# On finite endomorphisms of $\mathbf{P}^r$

This question is basically on applying the Grothendieck-Riemann-Roch theorem to finding a formula for the push-forward of a line bundle on $\mathbf{P}^r$ under a certain morphism. Since I have a lot of questions, let me begin with an example.

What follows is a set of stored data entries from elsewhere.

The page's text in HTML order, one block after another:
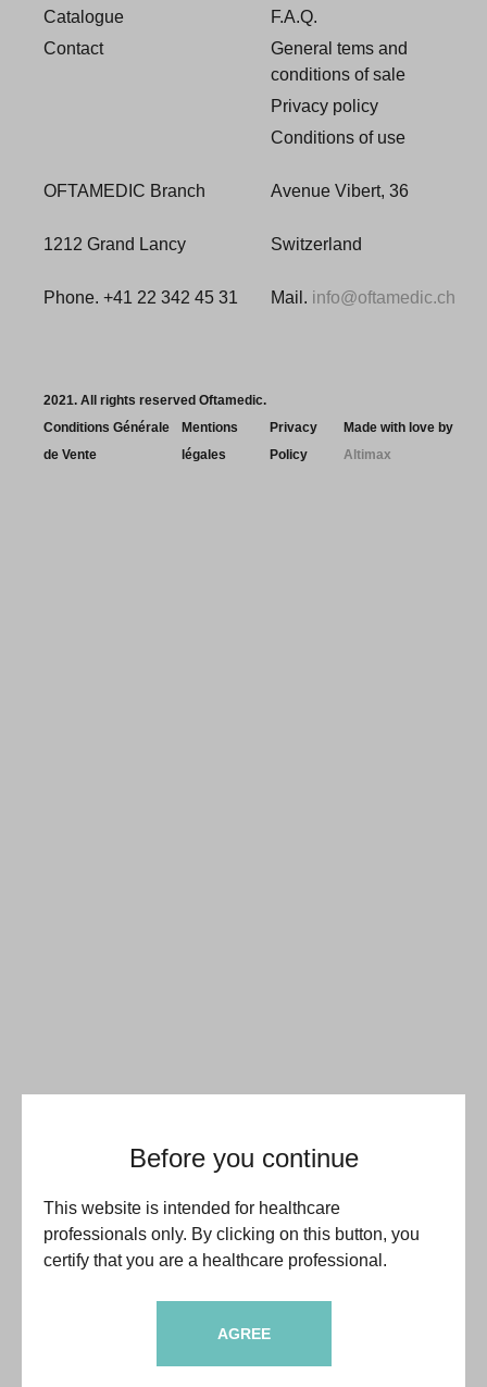
Before you continue
This website is intended for healthcare
professionals only. By clicking on this button, you
certify that you are a healthcare professional.
AGREE
Catalogue
Contact
F.A.Q.
General tems and
conditions of sale
Privacy policy
Conditions of use
OFTAMEDIC Branch Avenue Vibert, 36
1212 Grand Lancy Switzerland
Phone. +41 22 342 45 31 Mail. info@oftamedic.ch
2021. All rights reserved Oftamedic.
Conditions Générale
de Vente
Mentions
légales
Privacy
Policy
Made with love by
Altimax

Let $\pi:\mathbf{P}^1 \longrightarrow \mathbf{P}^1$ be the morphism defined as $[x_0:x_1] \mapsto [x_0^n:x_1^n]$. Here $\mathbf{P}^1$ denotes the projective line over $\mathbf{C}$ and $n\geq 1$ is an integer. Note that $\pi$ is finite. For, it is locally given by the map $x\mapsto x^n$.

Let $X=\mathbf{P}^1$.

One can show that $\pi_\ast (\mathcal{O}(m))$ is given (up to isomorphism) by $$\mathcal{O}(n(m+1)-1)\oplus \ldots \oplus \mathcal{O}(n(m+1)-1).$$ Here the sum is taken $n$ times. For example, $\pi_\ast \mathcal{O}_X \cong \mathcal{O}(n-1)^{\oplus n}$.

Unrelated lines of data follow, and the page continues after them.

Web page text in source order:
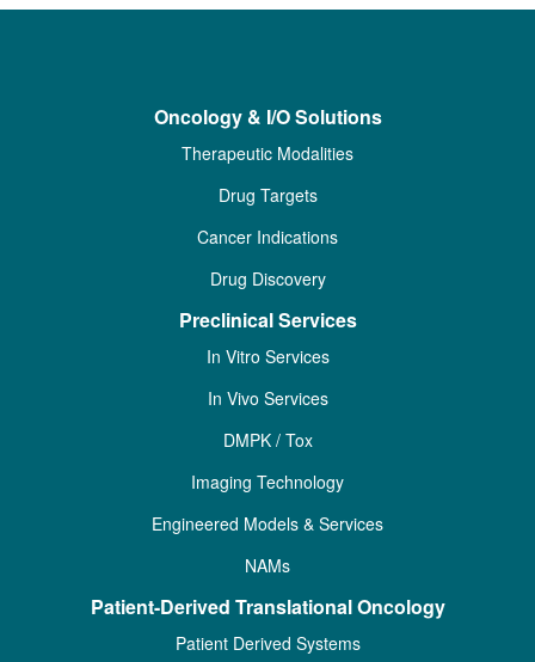
Oncology & I/O Solutions
Therapeutic Modalities
Drug Targets
Cancer Indications
Drug Discovery
Preclinical Services
In Vitro Services
In Vivo Services
DMPK / Tox
Imaging Technology
Engineered Models & Services
NAMs
Patient-Derived Translational Oncology
Patient Derived Systems

This is wrong. See David Speyer's response for the correct expression.

Now for the questions.

Q1. I would like to look at the morphism $\mathbf{P}^r\longrightarrow \mathbf{P}^r$ given by $[x_0:\ldots:x_r]\mapsto [x_0^n:\ldots:x_0^r]$. This is a finite morphism and therefore it should be possible to apply GRR in finding an expression for $\pi_\ast \mathcal{O}(m)$, right? Now, this is probably still very easy so I was wondering if there were any other results in this direction.

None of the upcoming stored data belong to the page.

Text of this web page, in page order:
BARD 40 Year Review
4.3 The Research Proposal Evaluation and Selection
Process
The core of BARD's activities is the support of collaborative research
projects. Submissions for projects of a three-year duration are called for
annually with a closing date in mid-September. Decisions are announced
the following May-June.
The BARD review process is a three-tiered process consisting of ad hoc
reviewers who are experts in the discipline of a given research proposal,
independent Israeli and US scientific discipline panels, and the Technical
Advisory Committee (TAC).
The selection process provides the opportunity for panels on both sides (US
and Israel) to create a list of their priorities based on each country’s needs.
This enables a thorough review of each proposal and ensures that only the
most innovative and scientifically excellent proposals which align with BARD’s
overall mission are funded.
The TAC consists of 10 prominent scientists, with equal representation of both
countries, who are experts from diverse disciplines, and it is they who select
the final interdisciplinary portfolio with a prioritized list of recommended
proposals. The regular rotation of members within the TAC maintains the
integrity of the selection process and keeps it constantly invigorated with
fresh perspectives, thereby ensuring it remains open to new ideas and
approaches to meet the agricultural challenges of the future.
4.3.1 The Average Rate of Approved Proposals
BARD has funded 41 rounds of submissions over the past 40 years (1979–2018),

Q2. How would one do this without the Grothendieck-Riemann-Roch theorem? By "this", I also mean the above example for $\mathbf{P}^1$.

Q3. What is the geometric interpretation of this?

Final note. Since every vector bundle on $\mathbf{P}^1$ has a unique decomposition into twisted sheaves, we get a nice expression for $\pi_\ast \mathcal{E}$ where $\mathcal{E}$ is a vector bundle on $\mathbf{P}^1$.